This approach may not be ideal here, in a place
where new posts can appear very quickly, but it's one
way to do it. For this site, I think that using a combination of
lastnode_id, IP, and title would be best: if all
three match, consider it a duplicate post, no matter
how long it has been. Having the lastnode_id addresses
Ozymandius' concern, as long as you reply
to the person, and not to the top node (which is what you
should do). Having the IP addresses the issue of 2 different
anonymous monks being able to post replies to the same post,
with the same title. As a final perk, you could have a
simple "yes, I really want to post this" checkbox along
with duplicate post message.
In summary:
$IP = $ENV{'REMOTE_ADDR'}; ## Yes, there are caveats here...
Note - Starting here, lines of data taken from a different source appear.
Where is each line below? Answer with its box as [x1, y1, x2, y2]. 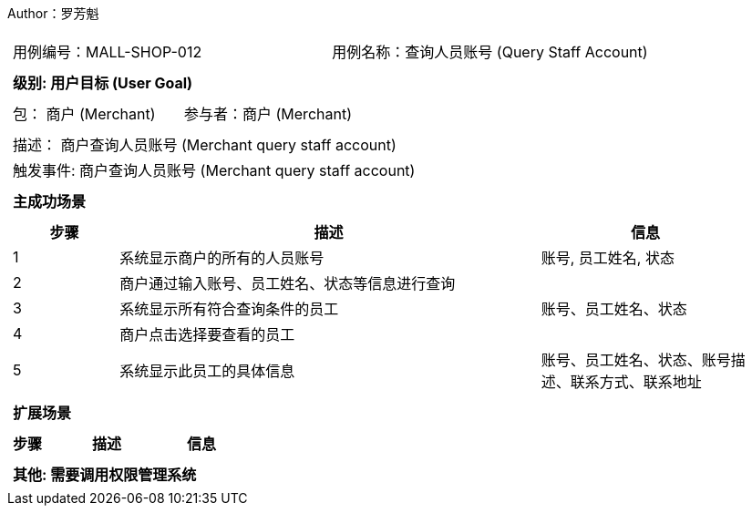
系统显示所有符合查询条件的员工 [119, 300, 339, 318]
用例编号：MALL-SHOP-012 [13, 43, 202, 61]
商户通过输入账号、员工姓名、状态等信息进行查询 [119, 274, 456, 292]
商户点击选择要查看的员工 [119, 325, 295, 344]
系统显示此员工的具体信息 [119, 362, 295, 380]
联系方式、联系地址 [570, 373, 702, 391]
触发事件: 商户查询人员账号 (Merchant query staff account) [13, 161, 416, 180]
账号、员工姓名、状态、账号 [541, 351, 731, 369]
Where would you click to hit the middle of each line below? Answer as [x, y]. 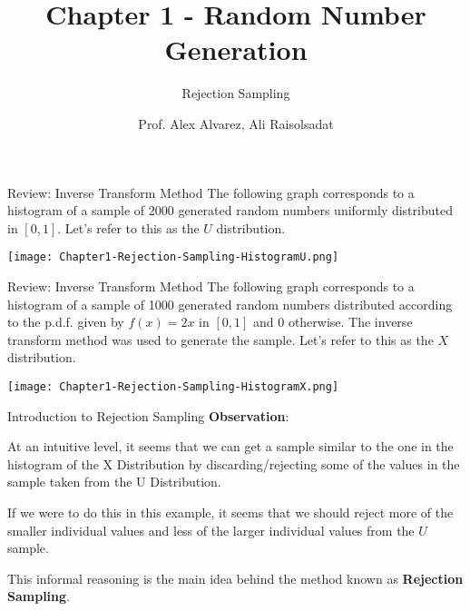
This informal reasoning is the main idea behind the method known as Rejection [235, 578]
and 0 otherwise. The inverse [333, 322]
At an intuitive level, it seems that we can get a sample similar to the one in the [230, 446]
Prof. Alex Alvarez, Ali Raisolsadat [236, 123]
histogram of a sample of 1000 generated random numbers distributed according [230, 304]
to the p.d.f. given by [66, 322]
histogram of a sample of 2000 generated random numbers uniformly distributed [230, 210]
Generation [236, 49]
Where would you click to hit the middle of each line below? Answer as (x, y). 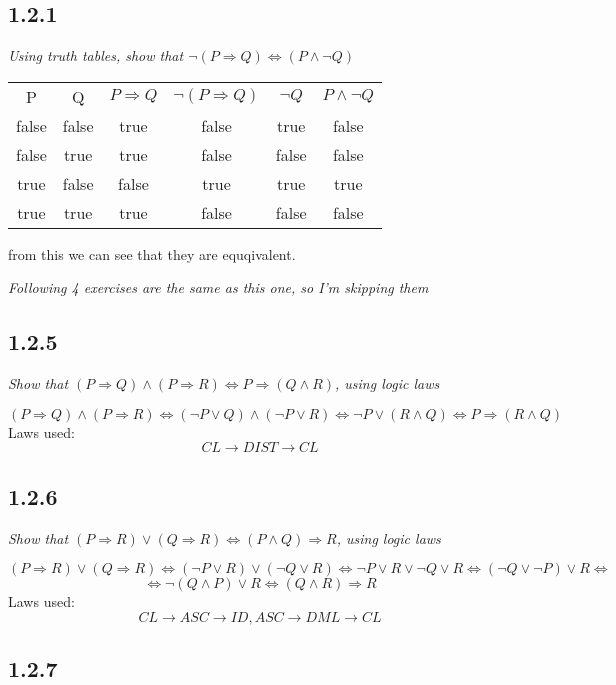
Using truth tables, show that (96, 55)
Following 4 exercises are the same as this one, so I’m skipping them (218, 287)
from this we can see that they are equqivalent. (152, 253)
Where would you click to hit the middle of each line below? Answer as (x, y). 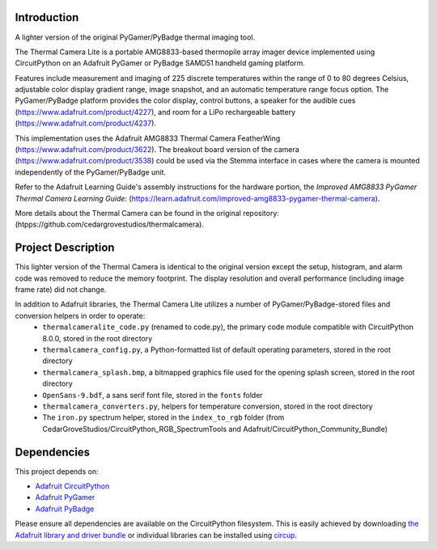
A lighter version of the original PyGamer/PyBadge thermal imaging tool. (135, 37)
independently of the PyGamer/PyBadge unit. (90, 172)
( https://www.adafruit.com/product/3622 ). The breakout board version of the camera (157, 150)
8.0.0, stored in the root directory (98, 338)
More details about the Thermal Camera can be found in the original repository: (147, 213)
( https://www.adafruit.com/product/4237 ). (86, 123)
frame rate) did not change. (61, 290)
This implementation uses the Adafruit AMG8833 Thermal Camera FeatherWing (148, 138)
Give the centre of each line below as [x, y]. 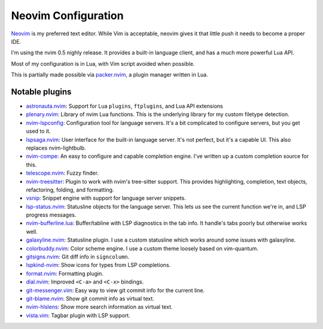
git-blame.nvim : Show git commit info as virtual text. [90, 298]
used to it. [38, 131]
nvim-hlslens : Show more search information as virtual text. [99, 307]
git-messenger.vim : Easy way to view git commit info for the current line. [115, 290]
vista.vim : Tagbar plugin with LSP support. [78, 315]
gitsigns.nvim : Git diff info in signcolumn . [78, 257]
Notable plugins [41, 92]
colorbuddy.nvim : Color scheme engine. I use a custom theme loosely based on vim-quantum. [142, 248]
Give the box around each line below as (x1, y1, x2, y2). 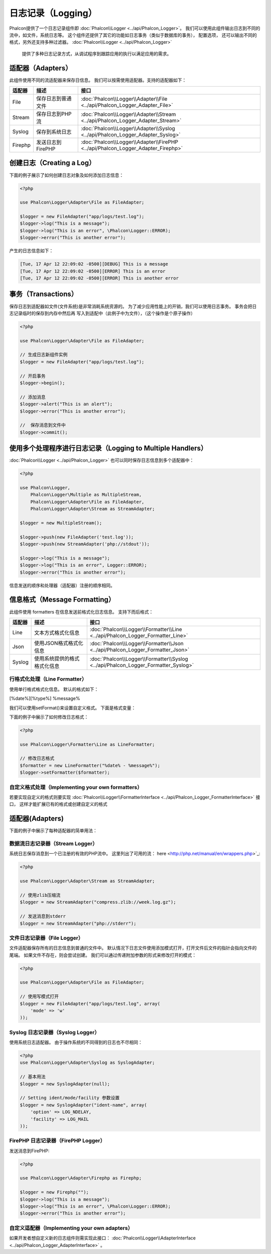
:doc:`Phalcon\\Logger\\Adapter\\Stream (80, 111, 176, 118)
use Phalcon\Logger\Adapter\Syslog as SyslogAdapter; (20, 1060, 155, 1066)
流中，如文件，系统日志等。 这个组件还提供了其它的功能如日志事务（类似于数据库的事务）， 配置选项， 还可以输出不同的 (9, 32, 257, 38)
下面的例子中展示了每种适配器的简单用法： (9, 828, 97, 834)
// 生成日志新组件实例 (20, 352, 68, 357)
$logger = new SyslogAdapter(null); (20, 1081, 110, 1087)
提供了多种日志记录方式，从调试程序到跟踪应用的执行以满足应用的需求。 (22, 50, 172, 56)
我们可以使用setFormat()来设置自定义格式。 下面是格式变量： (9, 705, 136, 711)
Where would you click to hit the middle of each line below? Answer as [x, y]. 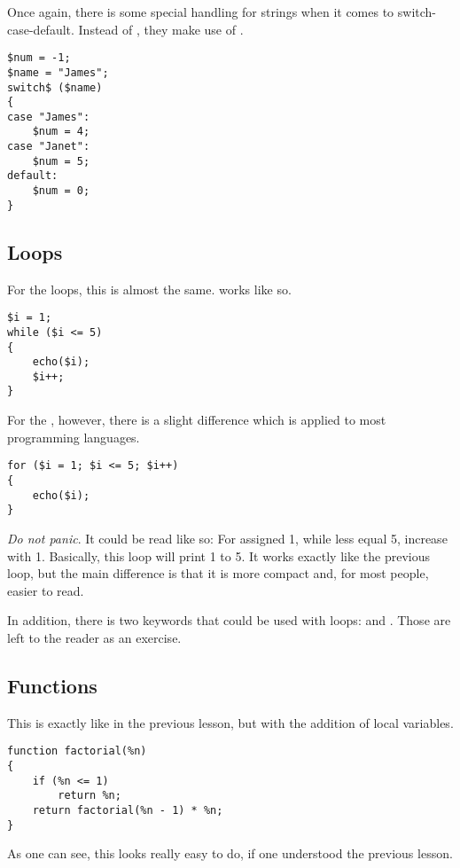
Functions [52, 685]
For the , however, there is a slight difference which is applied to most [197, 420]
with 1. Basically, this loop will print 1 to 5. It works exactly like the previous [219, 555]
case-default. [41, 29]
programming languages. [74, 437]
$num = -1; [39, 58]
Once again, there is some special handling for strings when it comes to [201, 12]
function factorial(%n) [77, 751]
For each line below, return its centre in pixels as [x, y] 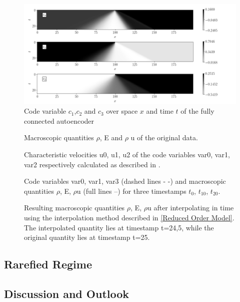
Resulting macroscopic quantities [74, 208]
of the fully [197, 111]
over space [122, 111]
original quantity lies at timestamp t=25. [87, 237]
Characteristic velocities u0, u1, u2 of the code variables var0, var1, [127, 154]
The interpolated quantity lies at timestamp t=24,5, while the [119, 227]
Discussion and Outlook [67, 293]
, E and [111, 137]
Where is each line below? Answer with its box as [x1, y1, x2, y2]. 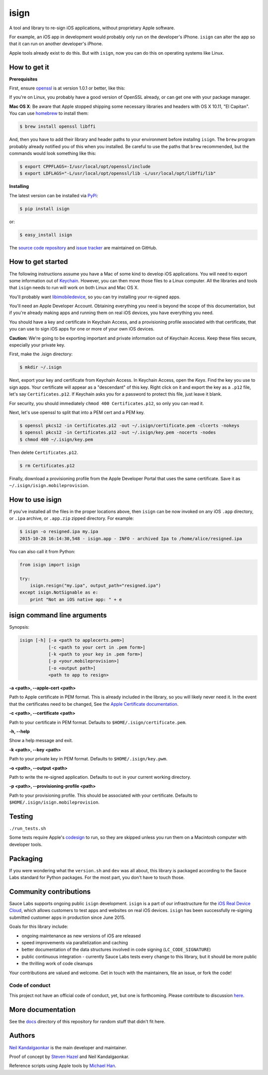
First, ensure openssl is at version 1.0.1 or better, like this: [9, 85, 126, 91]
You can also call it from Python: [9, 548, 75, 554]
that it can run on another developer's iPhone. [9, 41, 103, 47]
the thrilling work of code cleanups [21, 961, 93, 967]
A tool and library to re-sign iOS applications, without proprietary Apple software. [9, 25, 175, 31]
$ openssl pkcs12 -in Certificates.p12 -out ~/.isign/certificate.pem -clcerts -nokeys [19, 422, 240, 428]
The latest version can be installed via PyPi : [9, 192, 98, 198]
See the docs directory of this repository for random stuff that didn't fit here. [9, 1018, 166, 1024]
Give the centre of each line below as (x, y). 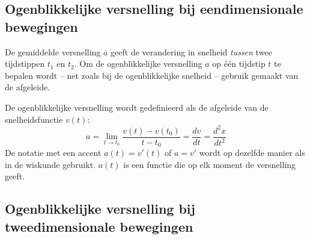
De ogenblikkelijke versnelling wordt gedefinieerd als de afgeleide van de (137, 107)
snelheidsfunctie (34, 119)
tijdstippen (25, 64)
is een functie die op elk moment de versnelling (210, 164)
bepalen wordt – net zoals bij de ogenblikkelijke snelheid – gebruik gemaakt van (152, 75)
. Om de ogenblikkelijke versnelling (138, 64)
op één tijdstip (239, 64)
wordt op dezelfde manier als (252, 153)
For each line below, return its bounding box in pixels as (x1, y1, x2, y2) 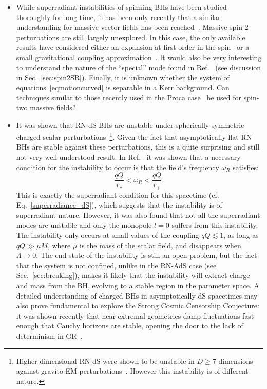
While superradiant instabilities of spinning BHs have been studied (16, 2, 227, 12)
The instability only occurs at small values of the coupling (16, 230, 199, 240)
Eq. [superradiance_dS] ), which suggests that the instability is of (16, 199, 222, 210)
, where (47, 239, 71, 250)
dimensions (218, 355, 253, 366)
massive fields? (30, 102, 76, 113)
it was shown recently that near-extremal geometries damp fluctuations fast (16, 310, 254, 321)
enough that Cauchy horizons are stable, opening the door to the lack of (16, 320, 243, 331)
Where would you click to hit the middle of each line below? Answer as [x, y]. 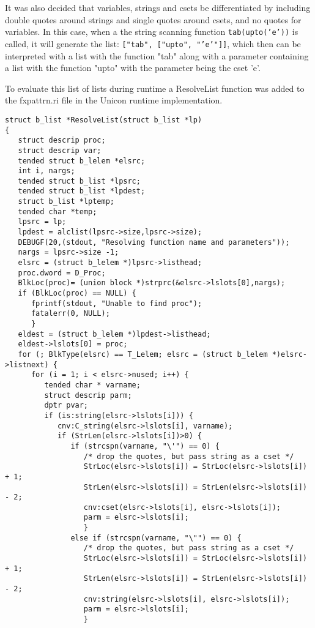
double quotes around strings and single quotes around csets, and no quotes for [153, 19]
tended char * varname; [92, 385]
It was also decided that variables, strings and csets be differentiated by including [158, 7]
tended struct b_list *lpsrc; [79, 181]
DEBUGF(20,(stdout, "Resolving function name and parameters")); [154, 242]
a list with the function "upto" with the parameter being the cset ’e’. [133, 68]
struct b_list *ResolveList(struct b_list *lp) [104, 120]
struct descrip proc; [62, 140]
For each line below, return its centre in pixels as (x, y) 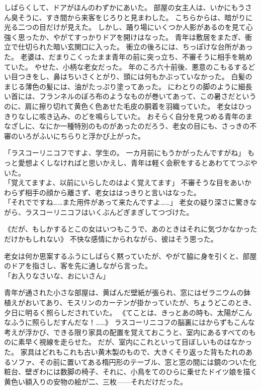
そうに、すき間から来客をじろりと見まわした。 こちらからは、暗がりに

$lastpost = $lastpost{$IP}; ## Stored in a database
## ($lastpost is a hashref)
if (
$user eq $lastpost->{"USER"} and
$Q::lastnode_id == $lastpost->{"LASTNODE"} and
$Q::node eq $lastpost->{"NODE"} and
!$Q::PostAnywayCheckbox
) {
&DoubledPost;
}
*Wrote or "am writing"
Perl scripts: artwork that never
Assents to be done.
| [reply] [d/l] |
| [reply] |
True, but most duplicate posts happen within a few seconds of each
other, so it should work even for corporate users. More
importantly, a lookup by user will not stop
Anonymous Monks from double posting - hopefully,
once you become a user, you are more aware of what you are
doing and tend to make less mistakes. In reality, however,
it seems as though registered users make double posts
more often than AMs. Go figure.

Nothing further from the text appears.